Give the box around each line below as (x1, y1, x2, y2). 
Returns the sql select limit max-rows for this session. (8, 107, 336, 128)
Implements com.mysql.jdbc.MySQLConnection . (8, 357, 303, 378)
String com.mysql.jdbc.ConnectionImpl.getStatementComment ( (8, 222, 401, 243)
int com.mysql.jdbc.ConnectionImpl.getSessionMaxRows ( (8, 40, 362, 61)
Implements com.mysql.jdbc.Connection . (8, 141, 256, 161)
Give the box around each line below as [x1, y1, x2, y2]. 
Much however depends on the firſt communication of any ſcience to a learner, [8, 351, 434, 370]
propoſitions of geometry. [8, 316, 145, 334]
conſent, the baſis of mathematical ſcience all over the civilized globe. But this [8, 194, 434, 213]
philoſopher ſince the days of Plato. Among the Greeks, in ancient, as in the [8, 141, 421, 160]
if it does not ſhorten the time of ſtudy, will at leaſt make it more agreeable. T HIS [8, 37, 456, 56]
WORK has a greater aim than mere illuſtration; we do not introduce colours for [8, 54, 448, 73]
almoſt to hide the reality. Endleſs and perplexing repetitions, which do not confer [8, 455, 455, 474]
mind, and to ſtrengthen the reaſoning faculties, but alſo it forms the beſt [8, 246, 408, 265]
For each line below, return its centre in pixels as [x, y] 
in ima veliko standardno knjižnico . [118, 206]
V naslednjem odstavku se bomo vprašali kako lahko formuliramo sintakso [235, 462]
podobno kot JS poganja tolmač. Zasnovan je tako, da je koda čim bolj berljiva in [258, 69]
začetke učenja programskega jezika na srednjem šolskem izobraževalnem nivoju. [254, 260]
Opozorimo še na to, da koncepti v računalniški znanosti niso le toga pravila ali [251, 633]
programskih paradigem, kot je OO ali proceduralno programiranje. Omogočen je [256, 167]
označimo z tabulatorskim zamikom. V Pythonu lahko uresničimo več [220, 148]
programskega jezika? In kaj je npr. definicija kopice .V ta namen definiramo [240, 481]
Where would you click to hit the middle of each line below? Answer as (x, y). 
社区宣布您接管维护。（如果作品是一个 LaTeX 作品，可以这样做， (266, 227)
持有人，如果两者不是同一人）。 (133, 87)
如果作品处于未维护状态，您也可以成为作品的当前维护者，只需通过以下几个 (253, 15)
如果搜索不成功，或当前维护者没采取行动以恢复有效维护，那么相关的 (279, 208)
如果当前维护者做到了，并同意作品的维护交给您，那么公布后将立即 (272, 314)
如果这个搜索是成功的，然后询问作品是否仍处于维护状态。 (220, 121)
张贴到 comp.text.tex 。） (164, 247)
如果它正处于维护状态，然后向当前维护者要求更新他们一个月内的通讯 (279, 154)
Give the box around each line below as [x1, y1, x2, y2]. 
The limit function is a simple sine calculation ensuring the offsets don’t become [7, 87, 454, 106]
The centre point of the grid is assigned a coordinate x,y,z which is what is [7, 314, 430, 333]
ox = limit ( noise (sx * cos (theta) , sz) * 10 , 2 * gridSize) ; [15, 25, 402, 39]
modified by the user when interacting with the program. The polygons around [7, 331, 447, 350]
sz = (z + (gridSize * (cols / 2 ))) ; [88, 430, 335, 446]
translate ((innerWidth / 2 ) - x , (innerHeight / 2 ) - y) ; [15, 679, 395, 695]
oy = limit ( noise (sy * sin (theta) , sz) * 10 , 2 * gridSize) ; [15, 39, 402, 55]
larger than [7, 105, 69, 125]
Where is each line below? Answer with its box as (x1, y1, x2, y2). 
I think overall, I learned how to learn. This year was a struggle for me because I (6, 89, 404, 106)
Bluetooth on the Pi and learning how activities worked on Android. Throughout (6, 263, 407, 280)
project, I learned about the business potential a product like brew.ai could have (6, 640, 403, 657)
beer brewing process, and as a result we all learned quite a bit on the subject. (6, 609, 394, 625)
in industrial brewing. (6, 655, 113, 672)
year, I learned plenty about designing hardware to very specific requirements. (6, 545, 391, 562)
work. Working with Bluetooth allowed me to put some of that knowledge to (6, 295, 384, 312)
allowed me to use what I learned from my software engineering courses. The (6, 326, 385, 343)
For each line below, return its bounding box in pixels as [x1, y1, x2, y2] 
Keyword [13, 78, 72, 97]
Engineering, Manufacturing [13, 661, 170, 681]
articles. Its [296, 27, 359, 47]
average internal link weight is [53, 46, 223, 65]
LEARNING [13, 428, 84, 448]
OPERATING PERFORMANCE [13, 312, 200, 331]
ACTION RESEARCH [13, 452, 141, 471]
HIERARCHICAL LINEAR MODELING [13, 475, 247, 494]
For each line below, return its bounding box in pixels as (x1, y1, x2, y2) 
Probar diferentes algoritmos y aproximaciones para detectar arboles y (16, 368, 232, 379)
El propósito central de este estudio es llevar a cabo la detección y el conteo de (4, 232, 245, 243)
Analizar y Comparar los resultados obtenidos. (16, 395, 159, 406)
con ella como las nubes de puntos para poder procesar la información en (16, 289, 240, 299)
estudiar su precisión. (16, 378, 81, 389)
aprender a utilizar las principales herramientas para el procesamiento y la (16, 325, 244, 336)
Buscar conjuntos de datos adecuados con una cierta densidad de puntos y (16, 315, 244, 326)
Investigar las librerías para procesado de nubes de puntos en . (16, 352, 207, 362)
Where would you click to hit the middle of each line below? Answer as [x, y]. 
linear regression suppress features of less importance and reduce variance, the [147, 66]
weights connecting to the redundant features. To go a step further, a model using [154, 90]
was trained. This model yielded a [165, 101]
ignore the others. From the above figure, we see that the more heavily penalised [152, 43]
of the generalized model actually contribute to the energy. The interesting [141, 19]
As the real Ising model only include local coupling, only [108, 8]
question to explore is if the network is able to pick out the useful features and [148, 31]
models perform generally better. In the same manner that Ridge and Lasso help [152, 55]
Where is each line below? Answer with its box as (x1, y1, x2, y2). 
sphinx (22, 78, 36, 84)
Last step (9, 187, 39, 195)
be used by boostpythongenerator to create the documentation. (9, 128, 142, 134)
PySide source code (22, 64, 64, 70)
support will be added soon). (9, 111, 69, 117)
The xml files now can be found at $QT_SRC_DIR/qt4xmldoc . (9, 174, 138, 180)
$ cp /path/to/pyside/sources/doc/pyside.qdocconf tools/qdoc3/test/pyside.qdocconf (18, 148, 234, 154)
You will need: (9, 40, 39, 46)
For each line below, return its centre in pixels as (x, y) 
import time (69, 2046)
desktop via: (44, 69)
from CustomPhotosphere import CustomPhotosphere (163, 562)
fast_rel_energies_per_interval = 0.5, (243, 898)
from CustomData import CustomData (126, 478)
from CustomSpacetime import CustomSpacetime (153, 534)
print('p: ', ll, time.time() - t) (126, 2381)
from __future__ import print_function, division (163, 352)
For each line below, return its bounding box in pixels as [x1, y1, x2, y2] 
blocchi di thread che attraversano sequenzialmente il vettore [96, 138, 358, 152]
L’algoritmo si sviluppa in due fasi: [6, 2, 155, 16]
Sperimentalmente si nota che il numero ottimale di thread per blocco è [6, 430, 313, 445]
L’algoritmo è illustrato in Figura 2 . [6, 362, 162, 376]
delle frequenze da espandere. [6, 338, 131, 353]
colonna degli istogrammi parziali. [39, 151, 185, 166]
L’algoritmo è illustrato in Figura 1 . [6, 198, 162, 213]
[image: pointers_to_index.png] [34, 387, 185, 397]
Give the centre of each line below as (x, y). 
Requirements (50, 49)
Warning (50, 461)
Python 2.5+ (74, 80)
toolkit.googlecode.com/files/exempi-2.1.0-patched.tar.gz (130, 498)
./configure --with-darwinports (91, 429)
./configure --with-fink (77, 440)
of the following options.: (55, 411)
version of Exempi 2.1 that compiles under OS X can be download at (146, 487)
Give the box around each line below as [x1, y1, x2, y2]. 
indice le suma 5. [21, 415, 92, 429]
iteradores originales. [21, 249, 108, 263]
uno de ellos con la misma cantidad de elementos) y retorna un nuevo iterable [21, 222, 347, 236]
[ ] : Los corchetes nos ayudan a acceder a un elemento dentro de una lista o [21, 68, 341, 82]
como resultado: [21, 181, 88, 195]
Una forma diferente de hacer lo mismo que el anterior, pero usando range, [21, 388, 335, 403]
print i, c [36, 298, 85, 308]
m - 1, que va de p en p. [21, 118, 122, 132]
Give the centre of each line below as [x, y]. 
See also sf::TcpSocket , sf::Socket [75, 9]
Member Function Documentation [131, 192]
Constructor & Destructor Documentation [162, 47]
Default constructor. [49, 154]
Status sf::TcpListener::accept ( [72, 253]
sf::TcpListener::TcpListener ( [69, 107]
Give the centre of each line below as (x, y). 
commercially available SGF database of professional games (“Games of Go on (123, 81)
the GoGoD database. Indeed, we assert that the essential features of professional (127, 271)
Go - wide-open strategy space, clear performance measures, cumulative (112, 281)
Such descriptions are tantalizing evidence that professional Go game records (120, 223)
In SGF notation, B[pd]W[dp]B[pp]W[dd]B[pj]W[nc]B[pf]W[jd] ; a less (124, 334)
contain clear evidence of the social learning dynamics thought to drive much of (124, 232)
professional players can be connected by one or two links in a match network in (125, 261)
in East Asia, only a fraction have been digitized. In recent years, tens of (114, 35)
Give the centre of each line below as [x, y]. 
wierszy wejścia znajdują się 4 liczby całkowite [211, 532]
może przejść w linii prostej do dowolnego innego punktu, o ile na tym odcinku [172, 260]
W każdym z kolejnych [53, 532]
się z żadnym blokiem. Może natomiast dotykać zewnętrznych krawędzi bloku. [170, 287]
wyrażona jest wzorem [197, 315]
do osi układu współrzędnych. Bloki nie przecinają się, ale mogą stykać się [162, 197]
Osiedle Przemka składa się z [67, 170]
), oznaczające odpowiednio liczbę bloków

**Directions for this task:** Look above for the line holding "larger than [7, 105, 69, 125]". Print it and every line after it, exactly, through the line holding "Bluetooth on the".

**Solution to this exercise:**
larger than [7, 105, 69, 125]
Where is each line below? Answer with its box as (x1, y1, x2, y2). 
I think overall, I learned how to learn. This year was a struggle for me because I (6, 89, 404, 106)
Bluetooth on the Pi and learning how activities worked on Android. Throughout (6, 263, 407, 280)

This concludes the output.